══ AVAILABLE DATA
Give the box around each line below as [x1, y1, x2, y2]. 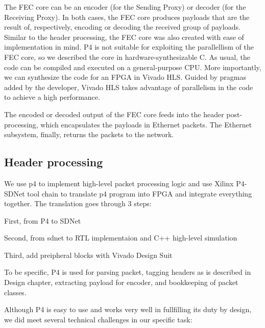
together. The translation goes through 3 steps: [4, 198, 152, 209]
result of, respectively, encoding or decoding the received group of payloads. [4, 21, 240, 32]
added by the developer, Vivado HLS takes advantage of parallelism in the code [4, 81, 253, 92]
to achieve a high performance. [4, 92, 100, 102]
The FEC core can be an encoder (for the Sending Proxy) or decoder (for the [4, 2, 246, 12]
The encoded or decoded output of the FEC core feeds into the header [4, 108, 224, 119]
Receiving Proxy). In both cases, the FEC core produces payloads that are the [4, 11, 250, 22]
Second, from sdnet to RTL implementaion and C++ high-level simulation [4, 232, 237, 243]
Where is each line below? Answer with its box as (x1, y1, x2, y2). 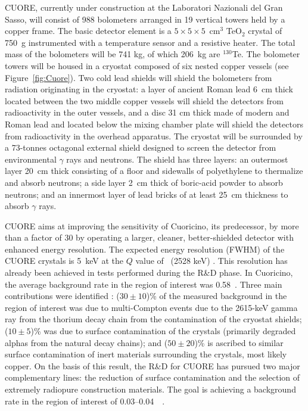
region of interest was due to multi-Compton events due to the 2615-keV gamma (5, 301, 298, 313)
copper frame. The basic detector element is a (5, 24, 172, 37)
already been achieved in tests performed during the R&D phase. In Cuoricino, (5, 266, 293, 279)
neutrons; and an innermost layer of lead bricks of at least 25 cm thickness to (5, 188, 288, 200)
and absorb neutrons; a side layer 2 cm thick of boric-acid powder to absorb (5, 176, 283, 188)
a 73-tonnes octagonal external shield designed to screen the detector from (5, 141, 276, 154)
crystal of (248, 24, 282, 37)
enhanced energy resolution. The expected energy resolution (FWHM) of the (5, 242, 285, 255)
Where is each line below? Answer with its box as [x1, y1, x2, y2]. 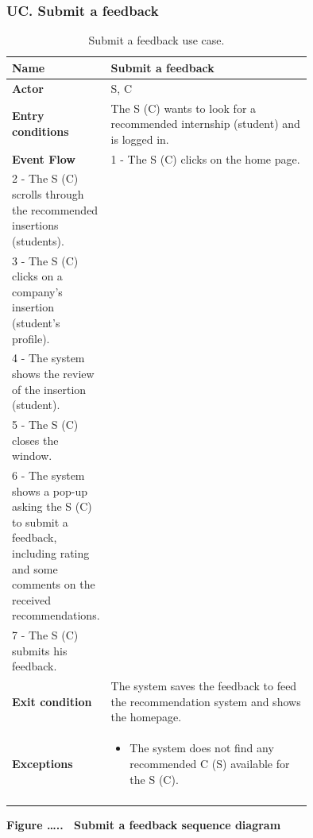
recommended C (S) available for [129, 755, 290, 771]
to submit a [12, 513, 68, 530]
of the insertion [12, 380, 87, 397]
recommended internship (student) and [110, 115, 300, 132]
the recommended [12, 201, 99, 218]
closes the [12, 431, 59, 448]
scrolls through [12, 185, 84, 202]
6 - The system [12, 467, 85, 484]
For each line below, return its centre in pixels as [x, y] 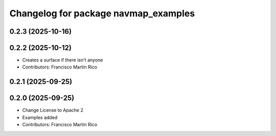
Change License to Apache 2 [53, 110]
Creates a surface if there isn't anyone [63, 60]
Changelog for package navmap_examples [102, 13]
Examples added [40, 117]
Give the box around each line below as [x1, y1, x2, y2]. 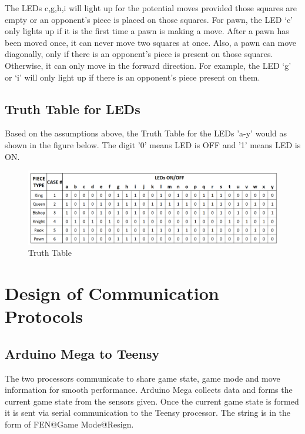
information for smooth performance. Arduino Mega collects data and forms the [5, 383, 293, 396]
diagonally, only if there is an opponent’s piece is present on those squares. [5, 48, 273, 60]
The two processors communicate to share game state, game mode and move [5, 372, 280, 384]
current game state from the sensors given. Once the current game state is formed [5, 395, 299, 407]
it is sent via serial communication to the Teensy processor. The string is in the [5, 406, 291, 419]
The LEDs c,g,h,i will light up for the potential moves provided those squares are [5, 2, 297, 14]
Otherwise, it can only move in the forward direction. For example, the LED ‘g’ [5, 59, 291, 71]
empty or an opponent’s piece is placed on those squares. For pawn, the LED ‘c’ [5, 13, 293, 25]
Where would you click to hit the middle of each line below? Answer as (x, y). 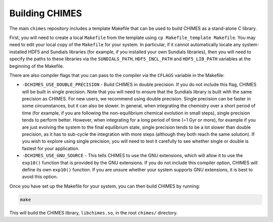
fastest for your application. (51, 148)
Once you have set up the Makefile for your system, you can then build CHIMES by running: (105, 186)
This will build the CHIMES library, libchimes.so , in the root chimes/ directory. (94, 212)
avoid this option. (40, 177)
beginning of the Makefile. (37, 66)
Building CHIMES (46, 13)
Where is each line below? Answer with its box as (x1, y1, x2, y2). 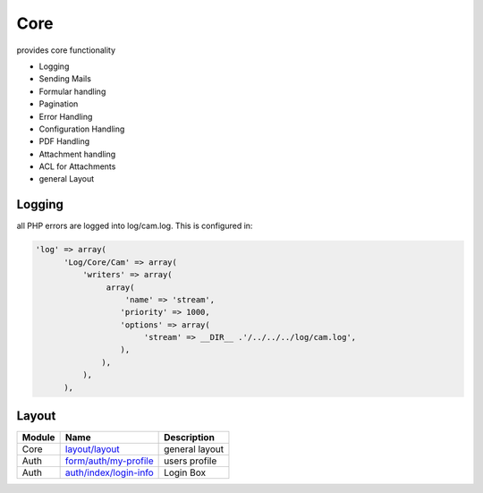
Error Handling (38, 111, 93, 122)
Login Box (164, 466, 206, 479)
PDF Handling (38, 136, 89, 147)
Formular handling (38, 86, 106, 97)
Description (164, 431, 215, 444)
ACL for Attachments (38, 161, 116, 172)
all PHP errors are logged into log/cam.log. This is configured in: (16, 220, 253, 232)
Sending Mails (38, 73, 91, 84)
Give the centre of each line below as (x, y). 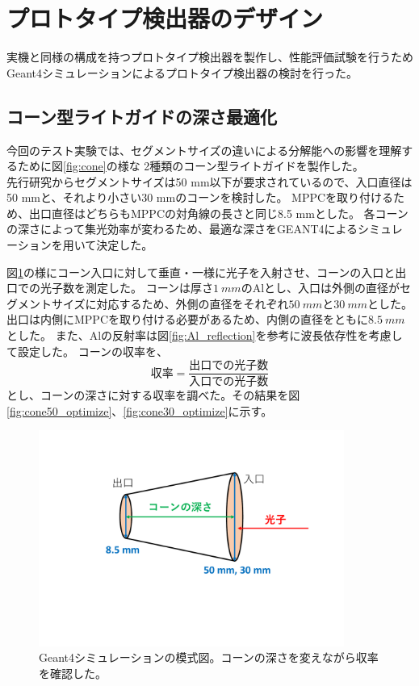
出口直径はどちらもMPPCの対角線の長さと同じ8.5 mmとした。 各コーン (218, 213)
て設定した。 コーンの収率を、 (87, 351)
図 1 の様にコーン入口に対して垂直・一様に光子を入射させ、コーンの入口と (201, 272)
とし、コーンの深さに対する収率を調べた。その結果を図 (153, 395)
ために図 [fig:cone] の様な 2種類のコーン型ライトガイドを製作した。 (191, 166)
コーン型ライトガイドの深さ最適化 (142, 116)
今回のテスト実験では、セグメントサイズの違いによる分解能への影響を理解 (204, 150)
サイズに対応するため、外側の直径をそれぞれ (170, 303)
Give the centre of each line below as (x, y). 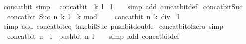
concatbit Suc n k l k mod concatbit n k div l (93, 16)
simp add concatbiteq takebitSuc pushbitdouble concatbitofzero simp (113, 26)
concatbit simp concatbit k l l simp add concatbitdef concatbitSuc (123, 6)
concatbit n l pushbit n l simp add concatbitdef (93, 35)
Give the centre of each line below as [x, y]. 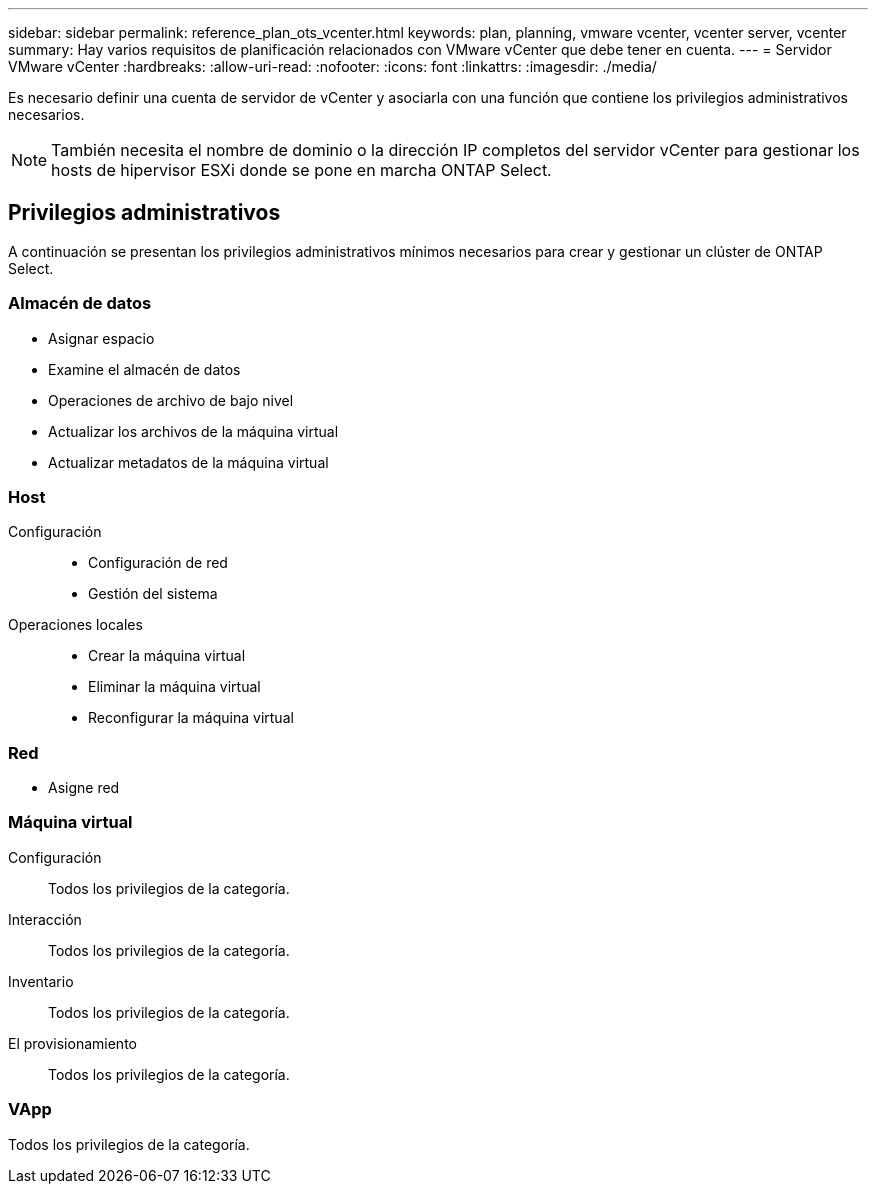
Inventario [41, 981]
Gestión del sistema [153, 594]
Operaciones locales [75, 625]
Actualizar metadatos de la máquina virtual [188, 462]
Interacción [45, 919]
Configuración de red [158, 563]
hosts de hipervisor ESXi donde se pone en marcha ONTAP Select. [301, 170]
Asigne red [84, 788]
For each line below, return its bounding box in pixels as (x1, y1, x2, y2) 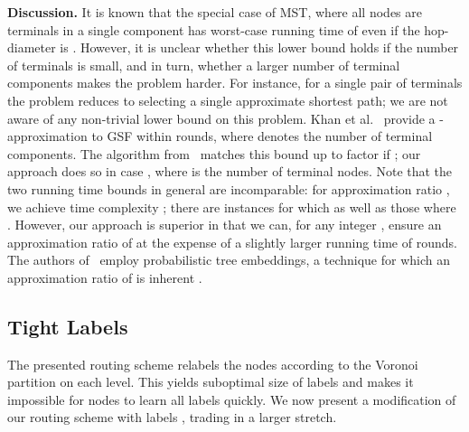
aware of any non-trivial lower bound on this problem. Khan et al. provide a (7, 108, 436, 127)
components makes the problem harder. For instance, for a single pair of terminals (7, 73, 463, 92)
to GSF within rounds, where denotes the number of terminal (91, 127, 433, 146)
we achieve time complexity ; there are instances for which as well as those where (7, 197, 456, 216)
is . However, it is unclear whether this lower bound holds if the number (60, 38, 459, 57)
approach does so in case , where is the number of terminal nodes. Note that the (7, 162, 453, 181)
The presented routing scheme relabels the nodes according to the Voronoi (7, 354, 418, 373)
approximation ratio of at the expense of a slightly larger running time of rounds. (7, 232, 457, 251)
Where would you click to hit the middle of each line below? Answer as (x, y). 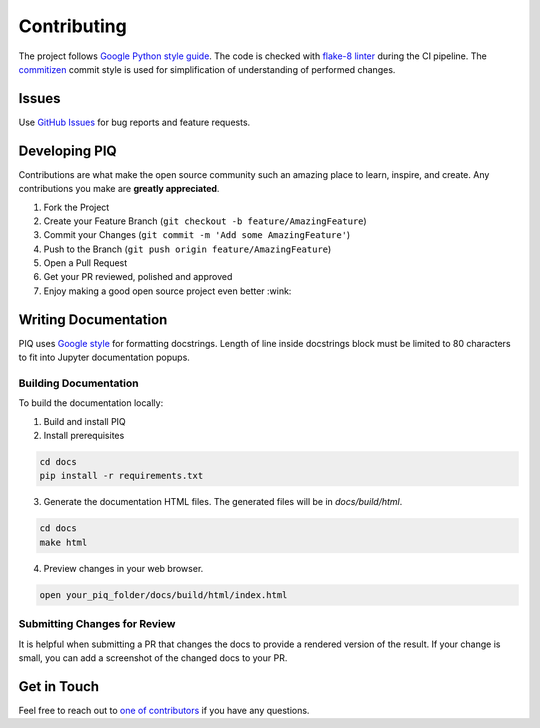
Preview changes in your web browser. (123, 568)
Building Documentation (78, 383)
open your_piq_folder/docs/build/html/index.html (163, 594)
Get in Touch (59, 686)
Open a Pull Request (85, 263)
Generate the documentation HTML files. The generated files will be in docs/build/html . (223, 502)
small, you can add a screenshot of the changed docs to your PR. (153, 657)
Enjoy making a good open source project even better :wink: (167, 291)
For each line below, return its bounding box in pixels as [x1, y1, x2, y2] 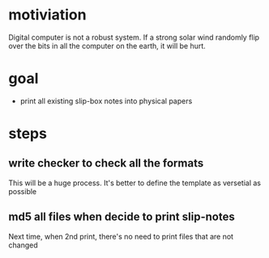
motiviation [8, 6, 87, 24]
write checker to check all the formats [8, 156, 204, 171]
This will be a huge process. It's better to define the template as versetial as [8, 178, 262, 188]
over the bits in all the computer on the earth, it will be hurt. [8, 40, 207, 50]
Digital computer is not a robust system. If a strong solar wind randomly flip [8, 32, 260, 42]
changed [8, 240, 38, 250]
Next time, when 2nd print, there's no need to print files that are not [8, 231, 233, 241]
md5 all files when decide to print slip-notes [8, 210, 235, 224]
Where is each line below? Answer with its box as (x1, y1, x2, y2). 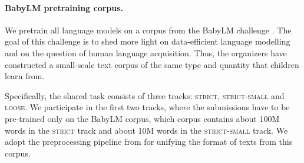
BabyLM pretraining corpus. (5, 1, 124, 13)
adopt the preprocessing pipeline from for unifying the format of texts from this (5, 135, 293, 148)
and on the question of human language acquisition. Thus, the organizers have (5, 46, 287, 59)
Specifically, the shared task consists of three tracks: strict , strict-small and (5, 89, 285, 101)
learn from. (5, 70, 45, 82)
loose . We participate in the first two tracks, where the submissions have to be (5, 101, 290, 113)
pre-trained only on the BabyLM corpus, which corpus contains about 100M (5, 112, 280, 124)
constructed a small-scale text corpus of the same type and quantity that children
════
Count of lines that include "number" in the records above: write that value only.

● **ANSWER TO THIS EXERCISE**: 3